Look below for the line that contains "Text of this", then copy it and each following line to the end of the records, minus any pictures.

============

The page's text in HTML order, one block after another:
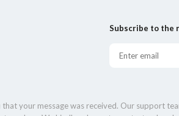
Subscribe to the
your message was received. Our support
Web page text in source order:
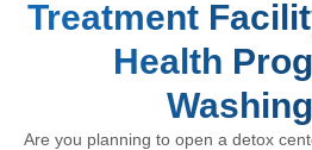
Treatment
Health
Are you planning to open a detox
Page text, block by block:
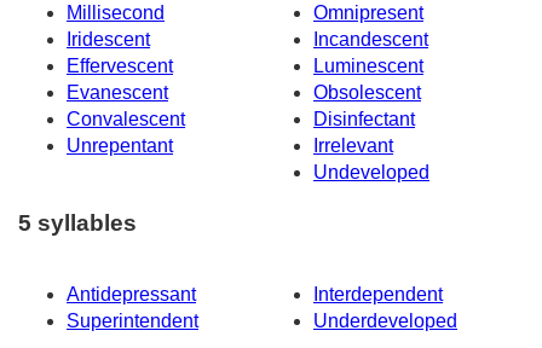
Millisecond
Omnipresent
Iridescent
Incandescent
Effervescent
Luminescent
Evanescent
Obsolescent
Convalescent
Disinfectant
Unrepentant
Irrelevant
Undeveloped
5 syllables
Antidepressant
Interdependent
Superintendent
Underdeveloped
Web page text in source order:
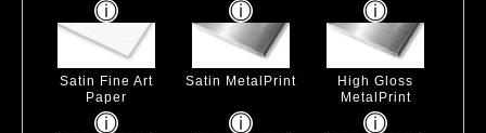
Satin Fine Art
Paper
Satin MetalPrint
High Gloss
MetalPrint
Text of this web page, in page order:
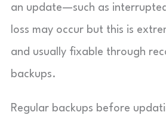
an update—such as
loss may occur but this is
and usually fixable through
backups.
Regular backups before
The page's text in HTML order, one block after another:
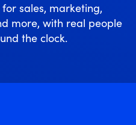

============

» EXERCISE ANSWER
Text of this web page, in page order:
an update—such as
loss may occur but this is
and usually fixable through
backups.
Regular backups before
The page's text in HTML order, one block after another:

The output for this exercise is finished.